All studies assessed the accuracy of FIT for AN,26-37 but only 7 studies (4790 patients) reported data specifically for CRC.27,29,31-35 Prevalence of AN ranged between 3.2% and 14.5% and between 0.6% and 2.1% for CRC.

Quality Assessment

The methodological quality assessment of the included studies is summarized in eFigures 2 and 3 in the Supplement. Six studies were deemed at high risk of bias,26,28,30,32,34,37 1 study at unclear risk,36 and 5 studies at low risk of bias.27,29,31,33,35

All but 1 study reported use of consecutive or random sampling.30 FIT was used prior to the reference standard in 11 studies, and only 1 study did not provide relevant data.36 All studies used prespecified FIT thresholds. The greatest risk for bias occurred owing to flow and timing. In 3 studies, individuals with positive FIT results underwent immediate colonoscopy, whereas individuals with negative FIT results underwent delayed colonoscopy, introducing potential differential verification bias.26,34,37 Moreover, 3 studies used an unacceptable interval (>3 months) between FIT and reference standard,26,34,37 while 2 studies provided no relevant details.30,36 In the rest of the studies, the interval between FIT and reference standard was less than 1 month in 5 studies27,29,31,33,35 and 2 months in 1 study.28

The greatest concern regarding applicability was due to the FIT and the reference standard used. We deemed all 4 studies employing qualitative FITs28,30,32,37 and all 3 studies using delayed colonoscopy as a reference standard26,34,37 as high risk.

Diagnostic Accuracy

In our main analysis, FIT sensitivity and specificity for diagnosing CRC ranged from 0.25 to 1.00 (median, 0.81) and from 0.87 to 0.95 (median, 0.91), respectively. Respective values for diagnosing AN ranged from 0.29 to 0.83 (median, 0.50) and from 0.85 to 0.98 (median, 0.92). Forest plots demonstrated a high degree of heterogeneity for sensitivity estimates (Figure 2). Pooled estimates of sensitivity and specificity for CRC were 93% (95% CI, 53%-99%) and 91% (95% CI, 89%-92%), yielding a positive likelihood ratio (LR+) of 10.30 (95% CI, 7.7-13.9) and a negative likelihood ratio (LR−) of 0.08 (95% CI, 0.01-0.75). Positive and negative predictive values were 7.7% and 99.9%, respectively. The pooled sensitivity and specificity for AN were 48% (95% CI, 39%-57%) and 93% (95% CI, 91%-94%), yielding an LR+ of 6.5 (95% CI, 5.0-8.5) and an LR− of 0.57 (95% CI, 0.48-0.67). Positive and negative predictive values were 43.8% and 94.0%, respectively. The diagnostic odds ratio (DOR) for diagnosis of CRC and AN was 129 (95% CI, 11-1579) and 11 (95% CI, 8-17), respectively. The area under the ROC (AUC) for diagnosis of CRC and AN was 0.93 (95% CI, 0.90-0.95) and 0.86 (95% CI, 0.83-0.89), respectively (eFigure 4 in the Supplement).

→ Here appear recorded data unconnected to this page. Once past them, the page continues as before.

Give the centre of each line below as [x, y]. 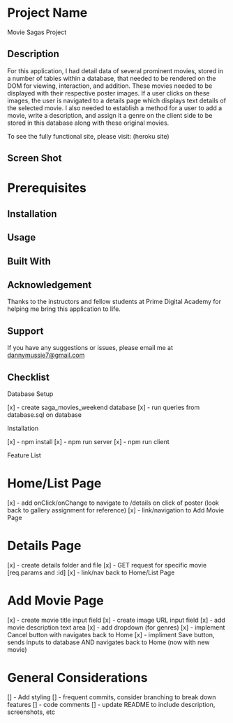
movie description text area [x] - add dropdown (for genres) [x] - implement [116, 627]
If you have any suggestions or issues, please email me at [90, 348]
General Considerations [77, 677]
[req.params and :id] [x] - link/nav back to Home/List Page [91, 572]
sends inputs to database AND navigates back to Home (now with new [108, 642]
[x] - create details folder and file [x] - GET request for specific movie [107, 565]
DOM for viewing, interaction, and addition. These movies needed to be [110, 86]
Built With [29, 261]

Results for all subgroup analyses are summarized in Table 2.

We assessed the stability of our findings in a series of sensitivity analyses (eTable 1 in the Supplement).

We pooled results from 5 studies that were deemed at low risk of bias. Pooled test characteristic estimates for diagnosing CRC were sensitivity, 97% (95% CI, 62%-100%); specificity, 91% (95% CI, 89%-93%); LR+, 11.20 (95% CI, 8.30-15.10); and LR−, 0.03 (95% CI, 0.00-0.60). Respective values for AN were sensitivity, 44% (95% CI, 34%-53%); specificity, 94% (95% CI, 92%-96%); LR+, 7.70 (95% CI, 5.10-11.70), and LR−, 0.60 (95% CI, 0.51-0.71) (eFigure 5 in the Supplement).

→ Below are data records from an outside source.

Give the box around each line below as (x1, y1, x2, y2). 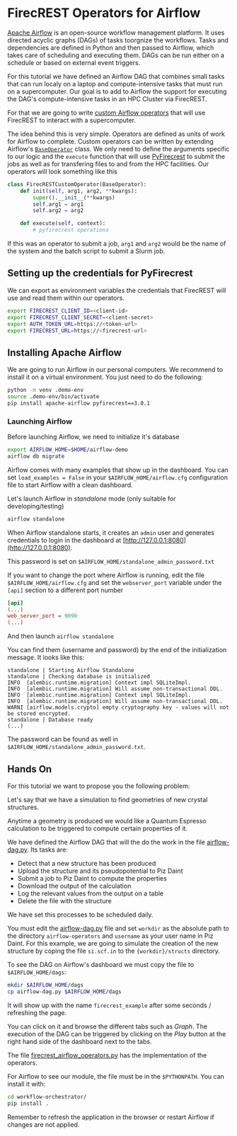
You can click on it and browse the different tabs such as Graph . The (7, 1022, 207, 1031)
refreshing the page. (7, 1008, 67, 1016)
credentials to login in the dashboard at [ (7, 535, 126, 544)
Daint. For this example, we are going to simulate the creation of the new (7, 939, 219, 948)
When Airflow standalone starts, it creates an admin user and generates (7, 528, 214, 537)
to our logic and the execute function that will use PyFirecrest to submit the (7, 152, 225, 161)
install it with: (7, 1079, 46, 1088)
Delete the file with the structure (17, 897, 112, 905)

We also conducted a sensitivity analysis including data only from patients with family history of CRC. Pooled test characteristics estimates for diagnosing CRC were sensitivity, 86% (95% CI, 31%-99%); specificity, 91% (95% CI, 89%-93%); LR+, 10.00 (95% CI, 5.80-17.5); and LR−, 0.16 (95% CI, 0.02-1.48). Respective values for AN were sensitivity, 46% (95% CI, 37%-56%); specificity, 93% (95% CI, 90%-95%); LR+, 6.60 (95% CI, 4.90-8.70); and LR−, 0.58 (95% CI, 0.48-0.69).

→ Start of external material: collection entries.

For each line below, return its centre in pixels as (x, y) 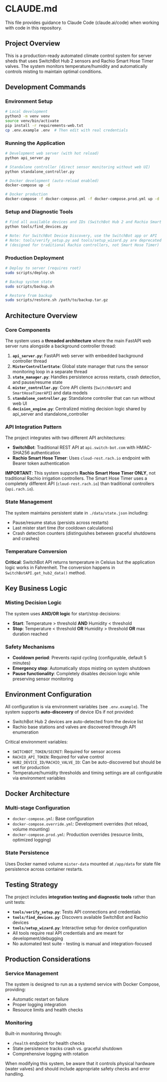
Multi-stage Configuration (38, 808)
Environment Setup (29, 101)
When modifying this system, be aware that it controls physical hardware (80, 1064)
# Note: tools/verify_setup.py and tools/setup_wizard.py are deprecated (83, 241)
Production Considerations (48, 959)
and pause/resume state (37, 382)
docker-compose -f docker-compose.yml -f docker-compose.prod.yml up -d (82, 199)
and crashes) (26, 538)
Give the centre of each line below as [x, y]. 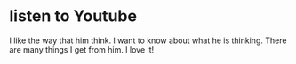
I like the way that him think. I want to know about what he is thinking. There [148, 40]
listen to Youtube [73, 16]
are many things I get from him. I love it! [82, 49]

Moreover, we conducted a sensitivity analysis excluding studies that used delayed colonoscopy as the reference standard. The pooled test characteristics for CRC were sensitivity, 97% (95% CI, 31%-100%); specificity, 91% (95% CI, 89%-93%); LR+, 10.80 (95% CI, 8.00-14.60); and LR−, 0.04 (95% CI, 0.00-2.02). Respective values for AN were sensitivity, 47% (95% CI, 37%-58%); specificity, 93% (95% CI, 91%-95%); LR+, 6.90 (95% CI, 4.90-9.70); and LR−, 0.56 (95% CI, 0.46-0.69).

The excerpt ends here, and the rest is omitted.